Collection entries:

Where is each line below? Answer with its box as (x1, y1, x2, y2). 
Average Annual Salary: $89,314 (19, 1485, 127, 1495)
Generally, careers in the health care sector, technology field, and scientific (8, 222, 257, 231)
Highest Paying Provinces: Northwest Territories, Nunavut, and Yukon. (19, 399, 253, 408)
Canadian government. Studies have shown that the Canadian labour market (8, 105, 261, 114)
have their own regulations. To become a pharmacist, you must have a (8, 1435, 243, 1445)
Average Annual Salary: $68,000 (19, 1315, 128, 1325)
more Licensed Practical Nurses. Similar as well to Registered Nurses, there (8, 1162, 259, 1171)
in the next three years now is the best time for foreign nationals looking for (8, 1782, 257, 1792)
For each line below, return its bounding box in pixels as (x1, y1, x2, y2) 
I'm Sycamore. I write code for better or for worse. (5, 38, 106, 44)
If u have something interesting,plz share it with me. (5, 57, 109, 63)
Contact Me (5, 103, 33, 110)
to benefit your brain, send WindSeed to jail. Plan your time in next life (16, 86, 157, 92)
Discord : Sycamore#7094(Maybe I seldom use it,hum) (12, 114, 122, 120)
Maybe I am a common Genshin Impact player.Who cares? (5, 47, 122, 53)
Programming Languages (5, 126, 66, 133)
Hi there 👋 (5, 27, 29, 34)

...

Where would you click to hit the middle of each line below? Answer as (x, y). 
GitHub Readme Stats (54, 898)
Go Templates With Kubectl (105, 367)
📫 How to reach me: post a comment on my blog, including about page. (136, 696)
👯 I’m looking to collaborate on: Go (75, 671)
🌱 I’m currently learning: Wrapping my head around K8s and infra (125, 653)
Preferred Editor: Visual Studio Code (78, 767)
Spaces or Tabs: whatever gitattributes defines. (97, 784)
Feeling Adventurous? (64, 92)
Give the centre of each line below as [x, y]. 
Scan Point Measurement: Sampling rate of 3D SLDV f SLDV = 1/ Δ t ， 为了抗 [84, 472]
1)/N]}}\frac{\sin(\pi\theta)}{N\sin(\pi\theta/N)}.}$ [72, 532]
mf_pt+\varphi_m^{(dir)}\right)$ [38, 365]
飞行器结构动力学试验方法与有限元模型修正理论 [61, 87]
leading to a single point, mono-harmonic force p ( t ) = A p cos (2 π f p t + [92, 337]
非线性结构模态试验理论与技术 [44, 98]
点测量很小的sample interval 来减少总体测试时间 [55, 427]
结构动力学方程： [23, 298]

...

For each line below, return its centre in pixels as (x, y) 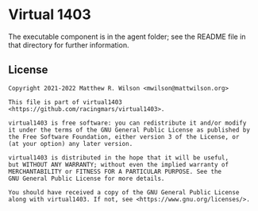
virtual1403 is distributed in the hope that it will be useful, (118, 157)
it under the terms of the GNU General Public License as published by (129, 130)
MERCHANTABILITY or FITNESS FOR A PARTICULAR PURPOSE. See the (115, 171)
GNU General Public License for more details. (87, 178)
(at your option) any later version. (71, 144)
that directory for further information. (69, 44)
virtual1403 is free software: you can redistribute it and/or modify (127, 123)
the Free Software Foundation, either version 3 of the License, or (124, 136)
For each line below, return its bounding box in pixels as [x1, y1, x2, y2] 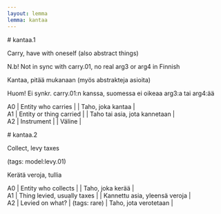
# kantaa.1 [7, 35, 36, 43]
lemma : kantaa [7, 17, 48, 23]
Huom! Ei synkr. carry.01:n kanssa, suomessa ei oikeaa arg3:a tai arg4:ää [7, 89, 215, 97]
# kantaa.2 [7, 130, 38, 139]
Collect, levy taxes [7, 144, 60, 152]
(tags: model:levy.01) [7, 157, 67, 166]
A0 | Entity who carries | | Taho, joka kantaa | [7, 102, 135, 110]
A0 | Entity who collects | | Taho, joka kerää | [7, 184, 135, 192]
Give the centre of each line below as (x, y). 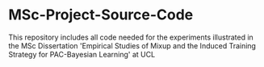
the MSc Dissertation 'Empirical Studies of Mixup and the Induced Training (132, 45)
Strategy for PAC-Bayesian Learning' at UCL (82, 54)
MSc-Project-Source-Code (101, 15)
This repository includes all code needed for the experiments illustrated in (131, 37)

Exercise aim:
The lines above from the one with "Generally, careers in" through the one with "Average Annual Salary: $68,000" are to be duplicated exactly, ends included, with nothing added.

Result below:
Generally, careers in the health care sector, technology field, and scientific (8, 222, 257, 231)
Highest Paying Provinces: Northwest Territories, Nunavut, and Yukon. (19, 399, 253, 408)
Canadian government. Studies have shown that the Canadian labour market (8, 105, 261, 114)
have their own regulations. To become a pharmacist, you must have a (8, 1435, 243, 1445)
Average Annual Salary: $68,000 (19, 1315, 128, 1325)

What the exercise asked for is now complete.